Trotz ihrer Zweifel und der öffentlichen Debatte werde Neid das WM-Halbfinale zwischen Schweden und Japan am Mittwoch in Frankfurt besuchen, kündigte Niersbach an. Es sei nach so einem Ausscheiden ein «ganz normaler Vorgang», dass Kritik aufkomme. «Silvia ist Welttrainerin des Jahres, das wird doch nicht durch ein Tor, das zu einer Niederlage führte, ausradiert», betonte der Generalsekretär.
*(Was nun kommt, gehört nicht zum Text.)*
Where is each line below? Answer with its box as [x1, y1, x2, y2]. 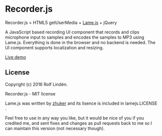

Er geht davon aus, dass Neid die deutsche Auswahl am 17. September in der EM-Qualifikation gegen die Schweiz betreuen wird.

Die Vorwürfe, die sogar aus dem internen DFB-Lager kamen, sowie die verpassten Olympia-Qualifikation für London 2012 haben Neid offenbar nachdenklich werden lassen. «Mir war klar, dass jetzt eine Schuldige gesucht wird - und dass es in erster Linie immer die Trainerin ist», bekannte Neid, die erst kurz vor der WM ihren Vertrag vorzeitig um drei Jahre bis 2016 verlängert hatte.

Dass Neid nun über einen Rücktritt nachdenkt, halten Experten wie Siegfried Dietrich allerdings für übertrieben. «Das ist aus meiner Sicht eine völlig übereilte Reaktion auf die momentane Kritik, mit der man auch nach Niederlagen realistisch umgehen muss», sagte der Manager des Bundesligisten 1. FFC Frankfurt. Die derzeitigen Vorwürfe empfindet Neids Ex-Teamkollegin Martina Voss-Tecklenburg als «überzogen und wenig differenziert».

Wie die Trainerin des USV Jena wertete auch Neid den großen Erwartungsdruck erneut als entscheidenden Faktor für das sensationelle Scheitern. «Jede Spielerin wollte das Beste bringen. Aber wenn man immer das Gefühl hat: Ich muss, ich muss, ich muss - dann verliert man seine Leichtigkeit», klagte sie.

Man müsse die Verantwortung von Neid «klar hinterfragen», mahnte Potsdams Trainer Bernd Schröder allerdings und forderte die Bundestrainerin zum Eingeständnis eigener Fehler auf. Neid erklärte, sie wisse nicht, ob sie solche gemacht habe und wolle «alles in Ruhe analysieren». Sollte diese Bestandsaufnahme selbstkritisch ausfallen, «hat sie auch eine echte Chance und auch mein Vertrauen, dass sie weitermacht als Trainerin - aber nur in Zusammenarbeit mit den Clubtrainern», meinte Schröder im ZDF-Morgenmagazin.

Auch Dietrich wünscht sich einen verstärkten Dialog zwischen Vereinen und Bundestrainerin. «Ich würde mich freuen, wenn sie in Zukunft eine noch engere Zusammenarbeit mit der Frauenfußball- Bundesliga anstrebt und wir uns gemeinsam auf eine positive Zukunft fokussieren», sagte der Frankfurter.